((

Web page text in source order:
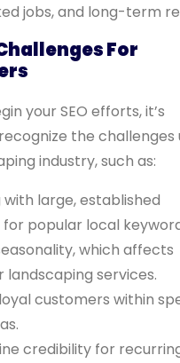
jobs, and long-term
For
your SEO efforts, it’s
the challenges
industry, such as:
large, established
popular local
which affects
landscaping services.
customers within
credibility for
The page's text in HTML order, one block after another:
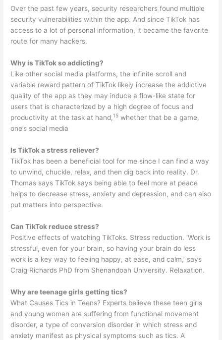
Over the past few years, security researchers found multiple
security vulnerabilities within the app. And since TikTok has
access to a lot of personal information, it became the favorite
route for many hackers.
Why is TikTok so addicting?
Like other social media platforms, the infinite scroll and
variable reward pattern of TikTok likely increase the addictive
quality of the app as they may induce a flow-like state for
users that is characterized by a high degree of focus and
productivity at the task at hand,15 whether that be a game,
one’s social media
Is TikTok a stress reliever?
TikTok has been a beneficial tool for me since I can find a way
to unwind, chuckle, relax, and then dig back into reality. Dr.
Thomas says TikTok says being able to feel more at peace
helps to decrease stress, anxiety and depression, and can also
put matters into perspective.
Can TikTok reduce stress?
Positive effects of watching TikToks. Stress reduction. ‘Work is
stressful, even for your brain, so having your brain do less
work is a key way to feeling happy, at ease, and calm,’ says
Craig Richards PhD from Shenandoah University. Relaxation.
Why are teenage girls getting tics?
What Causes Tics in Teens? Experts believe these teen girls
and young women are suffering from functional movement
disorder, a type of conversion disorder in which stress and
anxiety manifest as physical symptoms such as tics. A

))

PROBLEM: Copy out the range of lines above starting at the line with "route for many hackers." and ending at the line with "Is TikTok a stress reliever?", exactly and including both.

YOUR RESPONSE:
route for many hackers.
Why is TikTok so addicting?
Like other social media platforms, the infinite scroll and
variable reward pattern of TikTok likely increase the addictive
quality of the app as they may induce a flow-like state for
users that is characterized by a high degree of focus and
productivity at the task at hand,15 whether that be a game,
one’s social media
Is TikTok a stress reliever?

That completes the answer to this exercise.